Kleinere afwijkingen kunnen ook ter autorisatie worden voorgelegd indien deze als politiek en/of bestuurlijk gevoelig worden beoordeeld. De autorisatie gebeurt via de tussentijdse rapportage, als bedoeld in artikel 5.
Afwijkingen aan het einde van het begrotingsjaar, die niet eerder in een rapportagemoment zijn geautoriseerd door de raad worden toegelicht in de jaarrekening en worden via vaststelling van de jaarrekening door de raad geautoriseerd.
Artikel 6 Waardering en afschrijving vaste activa
De materiële vaste activa worden afgeschreven overeenkomstig de bij deze verordening behorende tabel met afschrijvingstermijnen. Afwijking van deze tabel is slechts mogelijk bij raadsbesluit. Activa met een verkrijgingprijs van minder dan € 5.000 worden niet geactiveerd, uitgezonderd gronden en terreinen, tenzij zij behoren tot een groep van activa.
Kosten voor onderzoek en ontwikkeling worden niet geactiveerd tenzij deze binnen afzienbare tijd gevolgd worden door een investering in materiële vaste activa. De kosten komen in dat geval ten laste van de investering en worden in maximaal vijf jaar lineair afgeschreven. In de andere gevallen worden de kosten in het betreffend jaar in één keer afgeboekt.
Artikel 9 Gemeentelijke belastingen
Burgemeester en wethouders beoordelen tenminste eenmaal per vier jaar de nota gemeentelijke belastingen op actualiteit en informeert de raad over de uitkomst. De raad stelt de kaders voortvloeiend uit de nota vast.

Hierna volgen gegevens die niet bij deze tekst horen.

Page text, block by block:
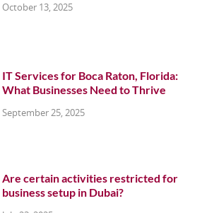
October 13, 2025
IT Services for Boca Raton, Florida:
What Businesses Need to Thrive
September 25, 2025
Are certain activities restricted for
business setup in Dubai?
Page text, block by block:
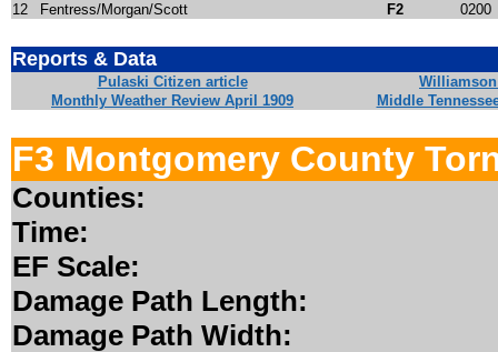
12
Fentress/Morgan/Scott F2 0200
Reports & Data
Pulaski Citizen article
Monthly Weather Review April 1909
Middle
F3 Montgomery County
Counties:
Time:
EF Scale:
Damage Path Length:
Damage Path Width:
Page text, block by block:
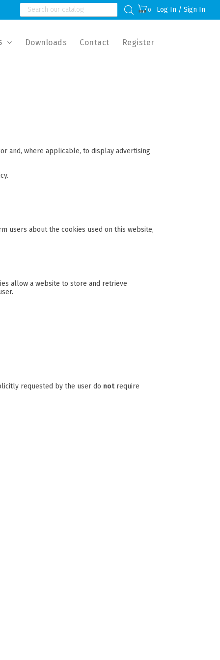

Verwachte verliezen op grondexploitatiecomplexen worden op eindwaarde via een verliesvoorziening ten laste van het resultaat getroffen. Een directe afwaardering op een complex vindt alleen in die gevallen plaats bij de complexen die niet verder ontwikkeld worden. De gronden worden na afwaardering overgedragen naar de materiële vaste activa.
HOOFDSTUK 4 FINANCIËLE ORGANISATIE
Burgemeester en wethouders zorgen voor en leggen vast de interne regels voor de inkoop en de aanbesteding van leveringen, diensten en werken en actualiseert deze tenminste eenmaal per vier jaar. Hierbij wordt gebruik gemaakt van een contractenregister.

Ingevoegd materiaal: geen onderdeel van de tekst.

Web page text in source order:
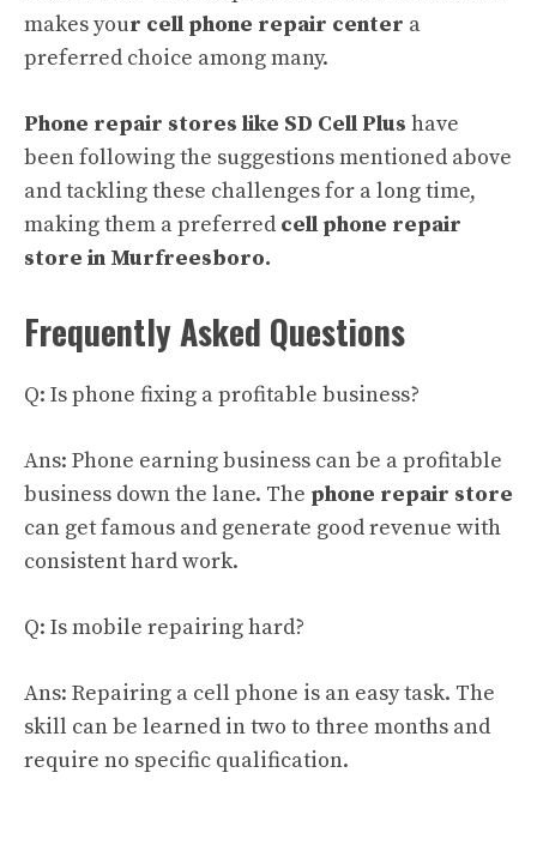
makes your cell phone repair center a
preferred choice among many.
Phone repair stores like SD Cell Plus have
been following the suggestions mentioned above
and tackling these challenges for a long time,
making them a preferred cell phone repair
store in Murfreesboro.
Frequently Asked Questions
Q: Is phone fixing a profitable business?
Ans: Phone earning business can be a profitable
business down the lane. The phone repair store
can get famous and generate good revenue with
consistent hard work.
Q: Is mobile repairing hard?
Ans: Repairing a cell phone is an easy task. The
skill can be learned in two to three months and
require no specific qualification.

Artikel 19 Subsidieverstrekking
Burgemeester en wethouders beoordelen tenminste eenmaal per vier jaar de Algemene subsidieverordening op actualiteit en informeert de raad over de uitkomst. De raad stelt de verordening vast. Burgemeester en wethouders zorgen voor nadere regels voor de verlening van subsidies conform de verordening.

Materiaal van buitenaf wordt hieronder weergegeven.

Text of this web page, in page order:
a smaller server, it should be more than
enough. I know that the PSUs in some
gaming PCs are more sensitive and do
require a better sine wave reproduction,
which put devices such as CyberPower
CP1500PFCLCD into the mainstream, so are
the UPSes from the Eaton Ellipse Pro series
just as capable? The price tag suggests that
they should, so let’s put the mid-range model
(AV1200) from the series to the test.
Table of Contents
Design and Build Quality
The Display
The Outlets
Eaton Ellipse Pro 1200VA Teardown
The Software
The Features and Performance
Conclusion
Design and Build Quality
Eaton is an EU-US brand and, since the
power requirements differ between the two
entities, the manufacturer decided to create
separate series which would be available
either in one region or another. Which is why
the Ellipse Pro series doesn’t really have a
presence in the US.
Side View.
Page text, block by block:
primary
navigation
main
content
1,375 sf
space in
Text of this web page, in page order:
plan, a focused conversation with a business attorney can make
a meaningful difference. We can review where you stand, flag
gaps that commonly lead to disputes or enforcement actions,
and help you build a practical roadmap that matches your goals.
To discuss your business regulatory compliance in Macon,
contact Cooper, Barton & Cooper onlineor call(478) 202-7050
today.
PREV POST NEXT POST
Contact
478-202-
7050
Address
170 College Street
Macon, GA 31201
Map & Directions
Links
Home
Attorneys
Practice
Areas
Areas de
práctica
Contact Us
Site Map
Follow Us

HOOFDSTUK 5 ACCOUNTANTSCONTROLE
Artikel 22 Jaarrekeningcontrole
Indien de accountant bij een controle afwijkingen, waarvoor geen afdoende verklaringen gegeven kunnen worden, constateert en de afwijkingen leiden tot het niet-afgeven van een goedkeurende verklaring, meldt hij deze schriftelijk aan de raad en zendt een afschrift van deze melding aan burgemeester en wethouders.